Dans une rue sordide où elle s’engagea, entre un petit bar et la devanture d’un brocanteur, elle aperçut ce qu’elle cherchait: une agence de vente et de location. Elle en avait souvent vu le nom dans les annonces des journaux locaux. De loin, elle s’en était fait une idée vague et favorable; maintenant, devant l’entrée peinte en couleur jaune et ouverte sur un vestibule assez misérable, une répugnance l’envahissait. Cette maison lépreuse et louche lui paraissait un mauvais lieu. Elle hésitait à y pénétrer.
Elle entra pourtant. Quelques personnes, d’une tenue assez négligée, lisaient de petites affiches manuscrites fixées sur les murs: d’un côté, les appartements à louer; de l’autre, les maisons et les terres à vendre. Son cœur se serra à la pensée que le nom de son vieux domaine serait cloué là, sur ce plâtre sale, comme au pilori.

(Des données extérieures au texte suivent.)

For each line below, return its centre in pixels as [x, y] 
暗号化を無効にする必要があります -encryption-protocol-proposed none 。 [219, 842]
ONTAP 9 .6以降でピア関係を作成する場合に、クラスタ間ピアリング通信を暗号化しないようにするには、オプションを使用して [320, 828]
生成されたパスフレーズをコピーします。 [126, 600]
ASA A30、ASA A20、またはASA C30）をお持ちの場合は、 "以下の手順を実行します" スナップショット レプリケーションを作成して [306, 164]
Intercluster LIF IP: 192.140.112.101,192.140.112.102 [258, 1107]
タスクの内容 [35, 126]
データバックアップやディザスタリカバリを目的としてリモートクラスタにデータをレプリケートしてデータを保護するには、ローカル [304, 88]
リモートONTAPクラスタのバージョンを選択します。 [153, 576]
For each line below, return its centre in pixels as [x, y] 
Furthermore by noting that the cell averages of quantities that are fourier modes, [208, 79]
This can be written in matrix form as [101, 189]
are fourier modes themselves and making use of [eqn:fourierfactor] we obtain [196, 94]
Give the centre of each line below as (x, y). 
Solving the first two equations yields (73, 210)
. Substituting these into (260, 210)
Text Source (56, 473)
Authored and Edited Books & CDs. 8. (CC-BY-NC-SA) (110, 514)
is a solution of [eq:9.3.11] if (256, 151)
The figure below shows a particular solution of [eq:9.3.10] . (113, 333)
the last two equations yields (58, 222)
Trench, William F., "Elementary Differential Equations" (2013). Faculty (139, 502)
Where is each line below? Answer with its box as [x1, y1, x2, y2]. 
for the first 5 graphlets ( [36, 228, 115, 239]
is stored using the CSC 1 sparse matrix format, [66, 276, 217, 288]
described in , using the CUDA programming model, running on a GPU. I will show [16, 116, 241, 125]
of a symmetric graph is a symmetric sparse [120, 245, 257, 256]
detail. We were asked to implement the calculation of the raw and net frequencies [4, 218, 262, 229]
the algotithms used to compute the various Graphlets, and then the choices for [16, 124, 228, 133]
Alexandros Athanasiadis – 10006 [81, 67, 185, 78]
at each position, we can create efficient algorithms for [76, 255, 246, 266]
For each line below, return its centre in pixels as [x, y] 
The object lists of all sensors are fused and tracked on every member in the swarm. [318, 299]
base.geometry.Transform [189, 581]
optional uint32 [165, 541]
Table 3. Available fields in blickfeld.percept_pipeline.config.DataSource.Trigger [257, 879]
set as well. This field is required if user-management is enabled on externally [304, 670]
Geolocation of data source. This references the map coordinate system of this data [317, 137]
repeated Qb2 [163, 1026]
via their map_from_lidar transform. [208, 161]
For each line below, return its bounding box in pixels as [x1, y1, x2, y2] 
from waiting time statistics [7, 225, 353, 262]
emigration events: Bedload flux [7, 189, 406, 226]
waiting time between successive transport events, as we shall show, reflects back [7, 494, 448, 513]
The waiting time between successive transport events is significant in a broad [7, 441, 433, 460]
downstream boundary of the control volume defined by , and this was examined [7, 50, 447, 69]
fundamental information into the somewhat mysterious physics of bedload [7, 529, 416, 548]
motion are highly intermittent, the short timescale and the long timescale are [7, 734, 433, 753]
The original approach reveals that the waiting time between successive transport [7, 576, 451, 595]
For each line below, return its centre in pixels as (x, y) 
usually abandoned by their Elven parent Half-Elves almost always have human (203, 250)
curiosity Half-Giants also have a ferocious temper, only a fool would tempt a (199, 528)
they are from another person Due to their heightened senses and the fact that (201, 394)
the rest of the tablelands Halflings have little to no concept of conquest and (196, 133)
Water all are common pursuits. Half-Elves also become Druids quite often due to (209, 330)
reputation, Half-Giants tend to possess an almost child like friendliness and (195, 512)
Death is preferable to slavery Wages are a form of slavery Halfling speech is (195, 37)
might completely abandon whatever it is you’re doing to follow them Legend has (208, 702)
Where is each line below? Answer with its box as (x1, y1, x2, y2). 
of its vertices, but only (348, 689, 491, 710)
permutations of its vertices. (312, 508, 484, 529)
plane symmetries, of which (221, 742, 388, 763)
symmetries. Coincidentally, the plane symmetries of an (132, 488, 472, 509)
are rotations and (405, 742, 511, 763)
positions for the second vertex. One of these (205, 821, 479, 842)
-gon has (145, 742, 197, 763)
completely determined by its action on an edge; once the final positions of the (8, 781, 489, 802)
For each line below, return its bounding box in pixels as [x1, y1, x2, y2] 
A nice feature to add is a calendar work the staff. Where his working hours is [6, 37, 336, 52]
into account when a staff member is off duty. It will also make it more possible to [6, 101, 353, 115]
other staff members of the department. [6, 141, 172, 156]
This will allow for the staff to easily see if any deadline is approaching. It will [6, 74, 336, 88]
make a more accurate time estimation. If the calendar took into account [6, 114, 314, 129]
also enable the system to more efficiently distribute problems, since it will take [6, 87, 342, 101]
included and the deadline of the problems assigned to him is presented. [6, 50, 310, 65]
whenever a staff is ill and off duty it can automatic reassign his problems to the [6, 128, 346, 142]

Un petit homme rondelet, au poil gris, faussement affable et souriant vint au devant d’elle.
—C’est à M. Nèche que je veux parler.
—Mon fils sera à vous dans quelques instants.
Il désignait, d’une main courte chargée de bagues, un petit salon séparé du vestibule par une boiserie. On entendit quelques éclats de voix, puis la porte s’ouvrit devant un laitier en blouse bleue, dont la carriole était arrêtée le long du trottoir. Un grand garçon brun, basané, le nez fortement accusé et la barbe noire, parut derrière lui: une figure de Judas dont un peintre aurait pu tirer d’assez beaux effets. Il fit signe à Paule que c’était son tour.
Elle s’expliqua en quelques phrases, avec des contractions de la gorge qui hachaient ses mots. Il s’était assis en face d’elle, de l’autre côté d’un bureau crasseux chargé de papiers. Un papillon de gaz grésillait sur eux.
Dès qu’elle s’arrêta, il l’étourdit d’un flot de paroles. Il parla de ventes qu’il avait faites: un château historique, le mois précédent, avec un mobilier que les antiquaires de Paris s’étaient disputé.
Elle l’interrompit:
—Mais je ne veux pas vendre mes meubles.